A necessidade de investimentos no processo de rastreabilidade, por parte do varejo, vai depender do amadurecimento do sistema. Apesar de todo esse empenho em oferecer produtos que sejam adequados às necessidades dos consumidores, o papel do varejo em um primeiro momento, segundo definição própria, não é o de coordenação da cadeia, e sim, o de oferecer um maior valor agregado ao cliente.

Considerações finais

Existem vários pontos conflitantes no processo de rastreabilidade. Essa situação foi percebida durante o transcorrer da pesquisa, evidenciando que a falta de informações foi um dos principais motivos dos desencontros de opiniões acerca da implantação do processo de rastreabilidade.

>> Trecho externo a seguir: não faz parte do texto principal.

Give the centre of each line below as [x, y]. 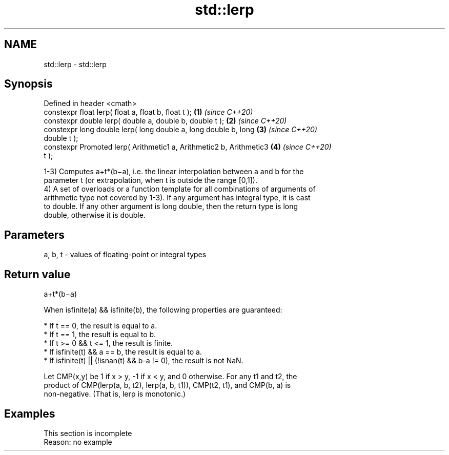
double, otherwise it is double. [95, 215]
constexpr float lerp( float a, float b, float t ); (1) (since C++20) [148, 112]
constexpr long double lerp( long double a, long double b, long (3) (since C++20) [180, 130]
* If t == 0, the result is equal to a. [100, 326]
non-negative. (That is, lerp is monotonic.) [115, 394]
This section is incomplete [88, 433]
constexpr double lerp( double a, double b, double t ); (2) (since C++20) [165, 121]
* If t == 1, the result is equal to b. [100, 335]
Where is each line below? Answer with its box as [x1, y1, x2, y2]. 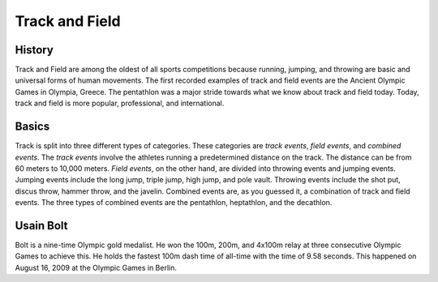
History [15, 43, 54, 57]
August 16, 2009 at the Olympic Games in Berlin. [15, 263, 178, 272]
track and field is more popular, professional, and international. [15, 98, 225, 109]
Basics [15, 120, 50, 134]
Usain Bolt [15, 219, 68, 233]
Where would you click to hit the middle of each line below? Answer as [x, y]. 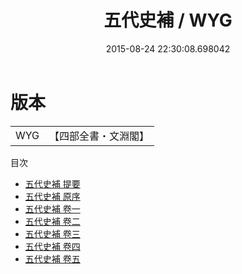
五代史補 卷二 [52, 221]
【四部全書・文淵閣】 [99, 136]
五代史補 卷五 [52, 258]
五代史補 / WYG [168, 20]
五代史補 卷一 [52, 208]
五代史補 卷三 [52, 233]
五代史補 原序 [52, 196]
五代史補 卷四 [52, 246]
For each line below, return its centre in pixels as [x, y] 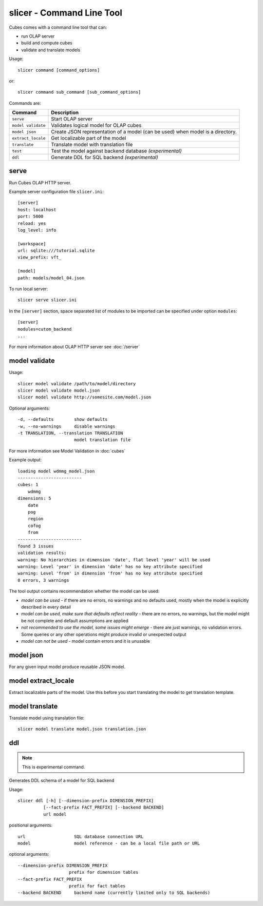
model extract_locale [42, 680]
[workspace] [32, 244]
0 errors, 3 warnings [43, 580]
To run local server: [28, 289]
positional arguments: [31, 825]
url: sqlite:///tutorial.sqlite [56, 251]
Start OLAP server [72, 119]
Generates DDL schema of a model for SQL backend [62, 781]
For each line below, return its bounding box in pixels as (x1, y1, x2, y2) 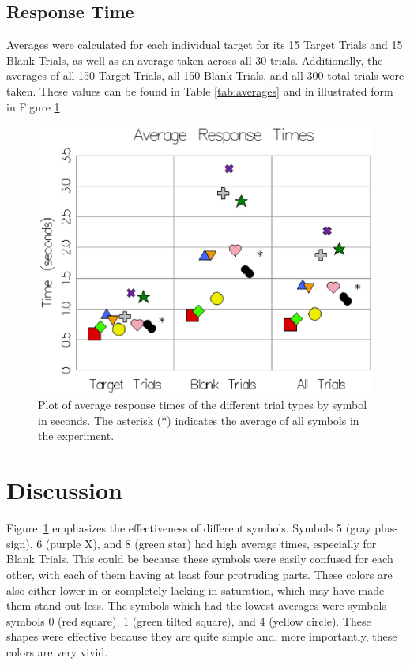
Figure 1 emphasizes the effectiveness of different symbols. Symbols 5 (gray (6, 520, 371, 536)
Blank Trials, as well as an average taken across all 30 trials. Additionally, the (6, 51, 383, 68)
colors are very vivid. (6, 643, 108, 659)
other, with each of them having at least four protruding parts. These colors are (6, 565, 393, 582)
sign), (6, 535, 33, 551)
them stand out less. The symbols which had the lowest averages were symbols (6, 597, 386, 614)
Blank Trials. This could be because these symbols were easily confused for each (6, 550, 393, 567)
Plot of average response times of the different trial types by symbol (38, 396, 367, 413)
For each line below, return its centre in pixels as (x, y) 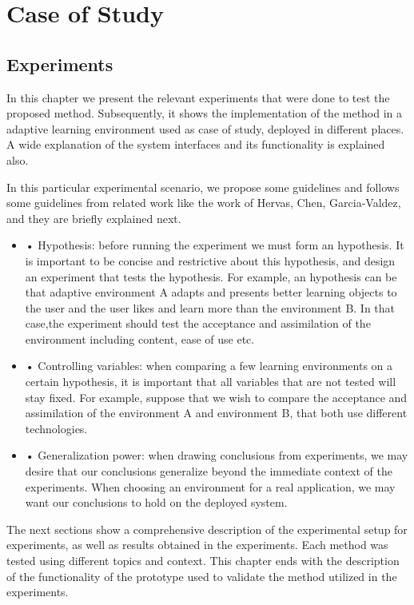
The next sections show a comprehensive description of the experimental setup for (207, 529)
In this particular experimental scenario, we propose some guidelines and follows (203, 187)
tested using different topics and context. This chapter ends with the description (203, 561)
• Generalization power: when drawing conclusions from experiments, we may (217, 455)
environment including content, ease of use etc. (140, 338)
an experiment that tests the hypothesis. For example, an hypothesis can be (211, 276)
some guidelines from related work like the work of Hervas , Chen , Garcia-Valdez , (204, 203)
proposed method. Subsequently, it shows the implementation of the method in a (205, 113)
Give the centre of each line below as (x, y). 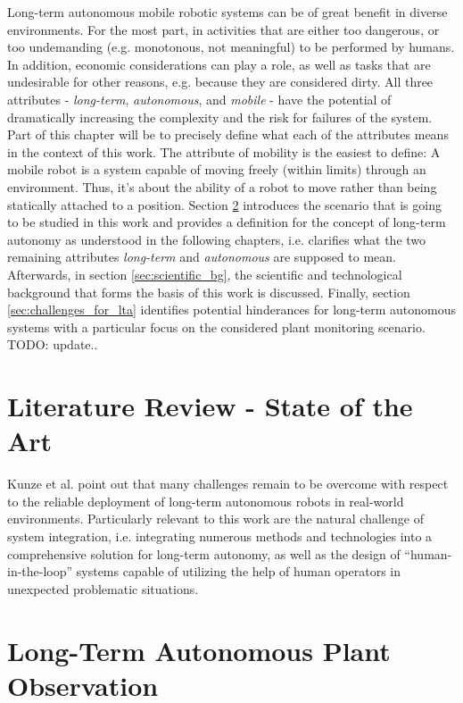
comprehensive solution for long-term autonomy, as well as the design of (204, 553)
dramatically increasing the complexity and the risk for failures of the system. (220, 117)
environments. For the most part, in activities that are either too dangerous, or (223, 29)
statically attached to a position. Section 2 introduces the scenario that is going (224, 204)
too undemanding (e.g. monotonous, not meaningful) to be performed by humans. (231, 47)
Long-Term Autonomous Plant (199, 650)
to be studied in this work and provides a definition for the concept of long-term (227, 222)
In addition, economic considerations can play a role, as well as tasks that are (219, 64)
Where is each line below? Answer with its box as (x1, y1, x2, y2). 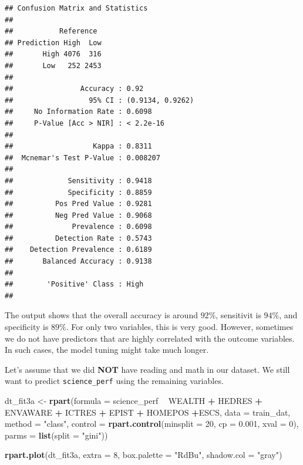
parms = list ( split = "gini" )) (5, 429, 108, 441)
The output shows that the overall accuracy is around (5, 309, 198, 321)
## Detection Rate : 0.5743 (5, 234, 152, 242)
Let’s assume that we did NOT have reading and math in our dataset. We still (5, 363, 290, 375)
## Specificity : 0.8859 (5, 188, 152, 197)
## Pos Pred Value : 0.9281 (5, 200, 152, 208)
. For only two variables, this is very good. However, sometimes (66, 321, 294, 333)
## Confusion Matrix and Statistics (5, 4, 148, 12)
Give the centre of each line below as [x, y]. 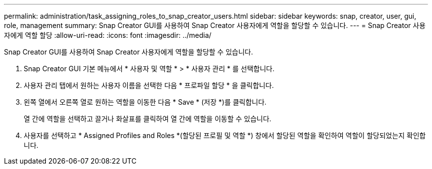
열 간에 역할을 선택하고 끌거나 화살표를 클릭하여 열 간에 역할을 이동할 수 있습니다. [148, 119]
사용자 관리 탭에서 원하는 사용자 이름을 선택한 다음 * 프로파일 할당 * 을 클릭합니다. [149, 85]
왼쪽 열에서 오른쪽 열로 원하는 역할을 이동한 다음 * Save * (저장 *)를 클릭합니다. [145, 102]
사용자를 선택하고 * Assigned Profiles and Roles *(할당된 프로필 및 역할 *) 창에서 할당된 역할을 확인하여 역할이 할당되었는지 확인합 [225, 135]
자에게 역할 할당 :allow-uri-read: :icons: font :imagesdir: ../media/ [108, 35]
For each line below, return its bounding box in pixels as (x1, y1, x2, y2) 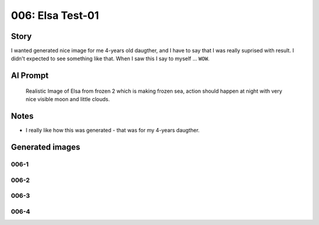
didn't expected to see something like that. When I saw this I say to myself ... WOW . (11, 55, 210, 62)
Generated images (11, 142, 81, 152)
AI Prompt (11, 71, 49, 81)
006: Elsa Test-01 (11, 9, 99, 22)
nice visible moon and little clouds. (25, 96, 110, 103)
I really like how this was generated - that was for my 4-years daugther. (25, 127, 200, 134)
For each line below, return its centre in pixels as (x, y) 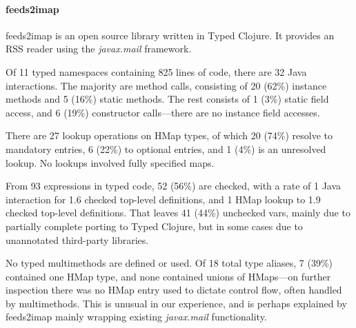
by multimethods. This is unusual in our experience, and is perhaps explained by (176, 303)
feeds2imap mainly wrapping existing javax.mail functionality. (136, 317)
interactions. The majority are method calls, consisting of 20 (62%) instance (166, 85)
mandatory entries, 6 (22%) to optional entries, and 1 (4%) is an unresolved (166, 148)
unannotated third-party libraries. (77, 239)
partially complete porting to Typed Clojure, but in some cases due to (154, 226)
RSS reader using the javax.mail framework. (99, 49)
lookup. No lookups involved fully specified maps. (110, 162)
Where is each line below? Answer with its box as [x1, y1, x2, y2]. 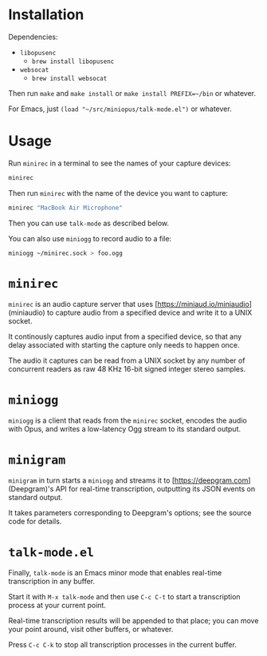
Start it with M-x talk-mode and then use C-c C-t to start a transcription [8, 592, 241, 602]
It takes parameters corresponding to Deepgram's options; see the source [8, 508, 252, 518]
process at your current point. [8, 601, 106, 610]
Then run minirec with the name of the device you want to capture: [8, 188, 229, 197]
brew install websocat [31, 74, 108, 82]
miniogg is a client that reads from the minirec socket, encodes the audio [8, 415, 247, 425]
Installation [8, 6, 84, 24]
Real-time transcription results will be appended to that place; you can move [8, 616, 259, 626]
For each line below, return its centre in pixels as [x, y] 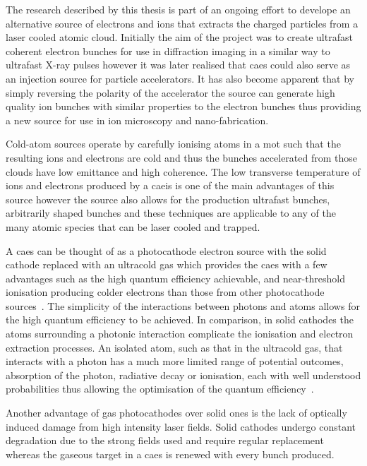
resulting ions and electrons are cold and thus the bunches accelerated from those [182, 157]
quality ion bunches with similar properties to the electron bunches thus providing [183, 106]
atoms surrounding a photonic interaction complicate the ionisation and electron [180, 334]
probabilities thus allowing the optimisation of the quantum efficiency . [160, 389]
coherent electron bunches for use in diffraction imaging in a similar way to [168, 50]
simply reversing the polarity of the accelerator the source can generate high [170, 92]
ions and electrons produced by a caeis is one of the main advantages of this [170, 185]
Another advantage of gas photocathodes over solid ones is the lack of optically [176, 413]
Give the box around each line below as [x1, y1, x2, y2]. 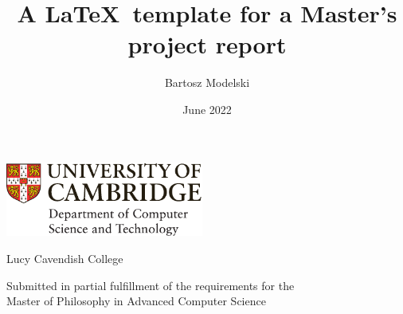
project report [127, 28, 287, 61]
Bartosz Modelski [164, 74, 250, 91]
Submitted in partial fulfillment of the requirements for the [6, 277, 295, 293]
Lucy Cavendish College [6, 250, 123, 266]
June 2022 [182, 100, 232, 117]
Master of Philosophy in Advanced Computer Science [6, 292, 266, 309]
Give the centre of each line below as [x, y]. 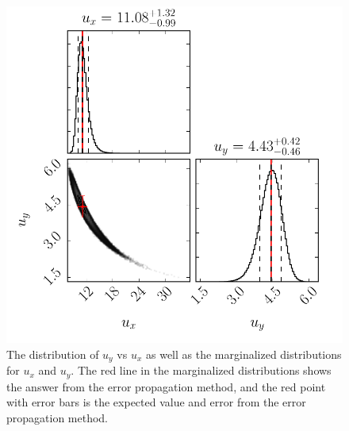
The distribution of [53, 354]
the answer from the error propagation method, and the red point [166, 386]
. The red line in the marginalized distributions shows [201, 370]
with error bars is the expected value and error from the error [156, 402]
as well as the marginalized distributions [244, 354]
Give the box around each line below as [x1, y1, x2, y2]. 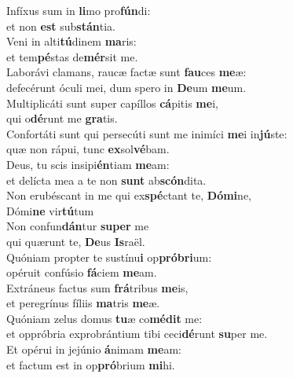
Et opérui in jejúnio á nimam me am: [6, 341, 181, 358]
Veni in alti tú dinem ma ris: [6, 33, 137, 50]
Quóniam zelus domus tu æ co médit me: [6, 310, 203, 326]
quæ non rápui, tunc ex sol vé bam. [6, 141, 170, 157]
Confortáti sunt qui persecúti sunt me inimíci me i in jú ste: [6, 125, 288, 141]
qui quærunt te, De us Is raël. [6, 233, 145, 249]
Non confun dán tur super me [6, 218, 149, 234]
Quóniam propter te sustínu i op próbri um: [6, 248, 212, 265]
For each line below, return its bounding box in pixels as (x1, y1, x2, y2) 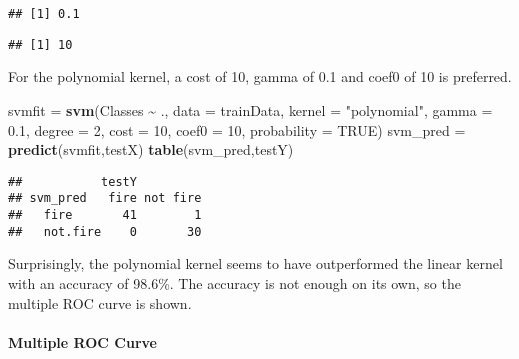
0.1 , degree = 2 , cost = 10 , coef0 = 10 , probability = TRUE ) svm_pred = (8, 119, 466, 140)
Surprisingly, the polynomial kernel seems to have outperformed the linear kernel (8, 253, 503, 274)
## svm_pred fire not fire (8, 191, 202, 206)
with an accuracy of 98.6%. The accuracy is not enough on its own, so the (8, 272, 461, 293)
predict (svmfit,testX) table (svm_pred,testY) (8, 139, 294, 160)
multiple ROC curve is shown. (8, 292, 192, 313)
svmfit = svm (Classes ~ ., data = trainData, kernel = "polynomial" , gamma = (8, 99, 493, 120)
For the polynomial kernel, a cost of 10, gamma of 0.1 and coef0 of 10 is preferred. (8, 66, 512, 87)
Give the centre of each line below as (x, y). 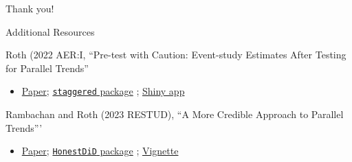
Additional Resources (50, 31)
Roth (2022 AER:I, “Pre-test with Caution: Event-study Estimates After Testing (176, 55)
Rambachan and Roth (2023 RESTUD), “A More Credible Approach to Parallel (175, 114)
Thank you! (30, 8)
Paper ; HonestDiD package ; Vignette (100, 151)
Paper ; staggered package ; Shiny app (103, 91)
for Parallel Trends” (47, 68)
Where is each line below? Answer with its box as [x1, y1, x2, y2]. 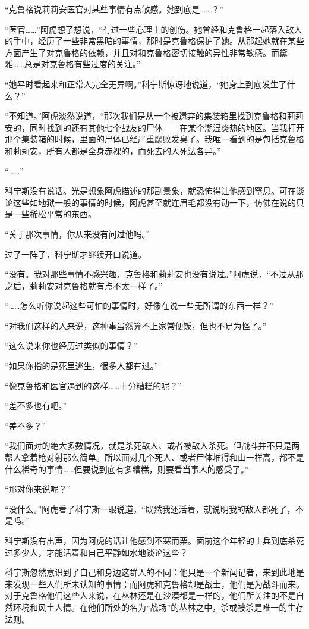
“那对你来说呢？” [5, 483, 71, 495]
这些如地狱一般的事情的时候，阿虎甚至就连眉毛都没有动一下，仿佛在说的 [12, 196, 296, 208]
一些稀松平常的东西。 [12, 208, 96, 220]
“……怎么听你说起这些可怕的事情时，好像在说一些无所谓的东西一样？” [5, 299, 273, 312]
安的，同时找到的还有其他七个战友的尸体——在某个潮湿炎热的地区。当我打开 [5, 121, 304, 133]
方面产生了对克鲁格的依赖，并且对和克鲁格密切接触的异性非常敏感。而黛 [5, 46, 288, 58]
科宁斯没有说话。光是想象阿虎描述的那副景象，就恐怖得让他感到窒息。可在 [5, 184, 296, 197]
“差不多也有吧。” [5, 399, 67, 412]
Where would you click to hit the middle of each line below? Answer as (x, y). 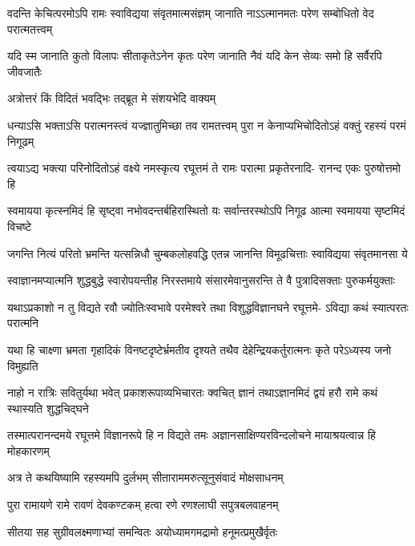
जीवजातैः (25, 71)
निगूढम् (21, 141)
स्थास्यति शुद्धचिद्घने (48, 408)
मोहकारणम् (28, 450)
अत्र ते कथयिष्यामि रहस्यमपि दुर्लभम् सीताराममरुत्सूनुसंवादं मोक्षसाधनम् (145, 477)
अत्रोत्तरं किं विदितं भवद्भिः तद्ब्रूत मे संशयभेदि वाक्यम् (112, 98)
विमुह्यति (23, 365)
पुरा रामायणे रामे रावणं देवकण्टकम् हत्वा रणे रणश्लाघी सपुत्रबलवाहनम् (143, 505)
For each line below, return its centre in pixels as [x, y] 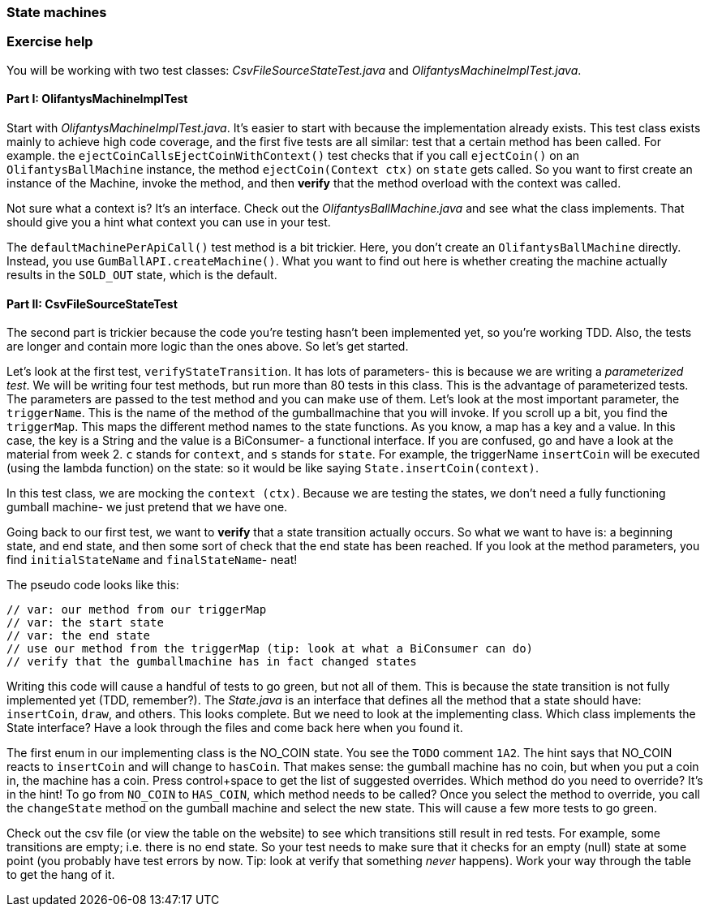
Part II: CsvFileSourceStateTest [92, 304]
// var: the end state [79, 636]
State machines [57, 12]
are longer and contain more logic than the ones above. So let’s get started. [208, 347]
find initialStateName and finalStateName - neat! [152, 560]
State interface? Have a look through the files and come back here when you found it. [235, 728]
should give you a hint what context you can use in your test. [169, 222]
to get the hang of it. [61, 875]
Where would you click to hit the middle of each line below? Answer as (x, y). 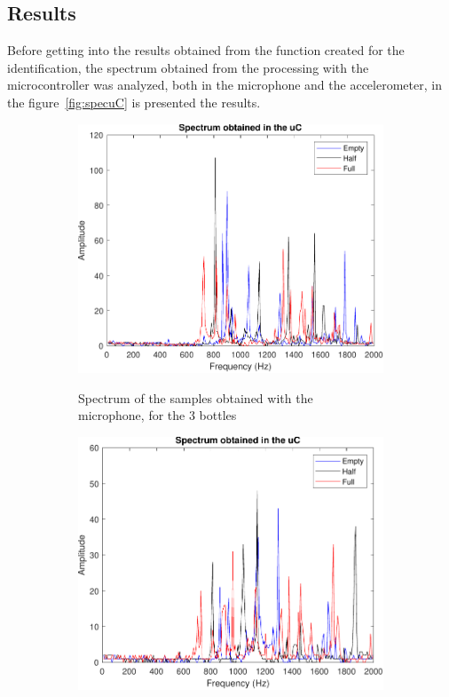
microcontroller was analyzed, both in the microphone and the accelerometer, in (224, 85)
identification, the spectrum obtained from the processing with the (188, 67)
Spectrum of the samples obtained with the (196, 397)
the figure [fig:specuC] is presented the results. (134, 102)
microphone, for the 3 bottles (158, 415)
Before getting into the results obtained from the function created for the (206, 50)
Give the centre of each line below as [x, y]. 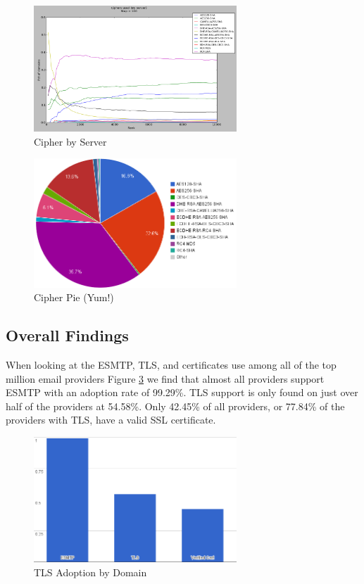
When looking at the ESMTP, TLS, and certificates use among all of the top [171, 365]
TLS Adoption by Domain [90, 572]
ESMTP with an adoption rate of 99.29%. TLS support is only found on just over [182, 392]
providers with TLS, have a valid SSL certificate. [111, 420]
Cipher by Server [70, 141]
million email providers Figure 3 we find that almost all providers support [165, 378]
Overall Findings [67, 335]
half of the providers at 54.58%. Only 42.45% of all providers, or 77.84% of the [175, 406]
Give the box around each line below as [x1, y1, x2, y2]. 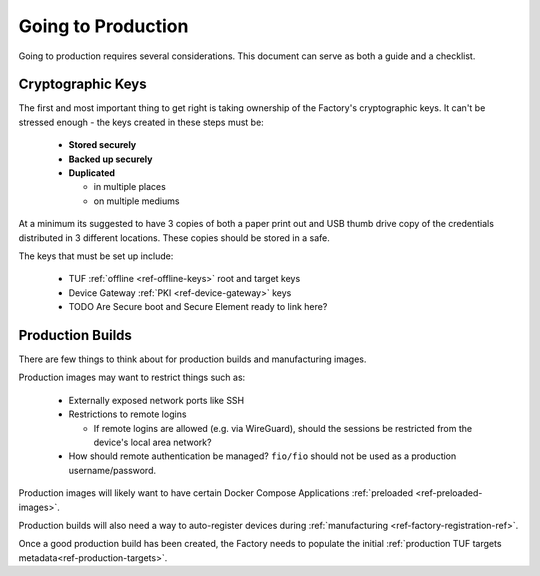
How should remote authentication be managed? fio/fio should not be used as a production [68, 450, 457, 462]
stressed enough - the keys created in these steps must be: [18, 116, 264, 128]
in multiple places [93, 181, 167, 193]
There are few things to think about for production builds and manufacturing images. [18, 353, 367, 365]
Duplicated [68, 167, 115, 179]
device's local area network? [93, 436, 212, 448]
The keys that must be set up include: [18, 250, 174, 262]
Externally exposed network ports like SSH [68, 394, 245, 406]
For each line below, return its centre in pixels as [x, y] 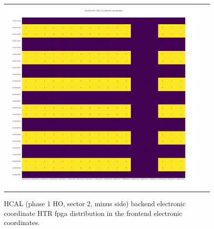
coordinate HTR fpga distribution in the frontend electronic [93, 213]
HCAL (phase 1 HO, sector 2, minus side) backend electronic [95, 204]
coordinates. [22, 222]
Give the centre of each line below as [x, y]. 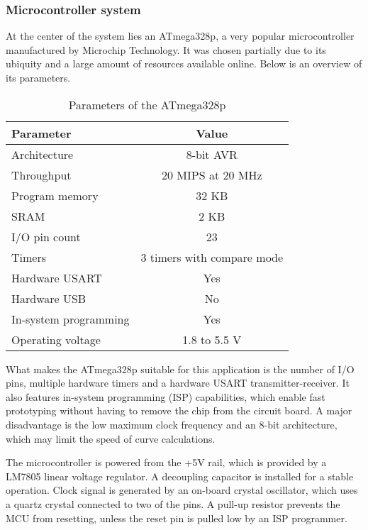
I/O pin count [46, 236]
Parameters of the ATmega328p [147, 104]
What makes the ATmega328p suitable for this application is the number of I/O [180, 369]
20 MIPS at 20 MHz [212, 175]
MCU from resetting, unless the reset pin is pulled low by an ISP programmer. [177, 518]
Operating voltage [56, 339]
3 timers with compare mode [212, 257]
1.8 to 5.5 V [212, 339]

A falta de informações está sendo gradativamente resolvida, devido ao amadurecimento natural do processo de rastreabilidade, aliado ao trabalho de técnicos ligados ao setor.

Um procedimento importante a ser adotado pelas indústrias consiste no repasse, aos produtores, das informações mercadológicas recebidas do varejo, para que estes possam adotar práticas adequadas às demandas dos consumidores. No segmento varejista, foi possível observar um grande interesse pela implantação do processo de rastreabilidade. O principal motivo para isso está relacionado ao crescente interesse das grandes redes na diferenciação dos produtos, principalmente aqueles que geram aumento do fluxo de clientes nas lojas, como os perecíveis, por exemplo.

A atividade pecuária necessita de um novo posicionamento em todos os segmentos da cadeia, visando adequar-se às novas demandas do mercado consumidor, cada vez mais exigente e segmentado. A rastreabilidade representa um valioso recurso, pelo qual os segmentos da cadeia produtiva podem estabelecer uma comunicação clara com o mercado, já que a transmissão das informações do setor produtivo representa a segurança dos consumidores na outra ponta da cadeia.

* Artigo originado de pesquisa conduzida pelo Grupo de Estudos e Pesquisas Agroindustriais – GEPAI - DEP/UFSCar, financiado pela FINEP (Projeto Recope) em 2003.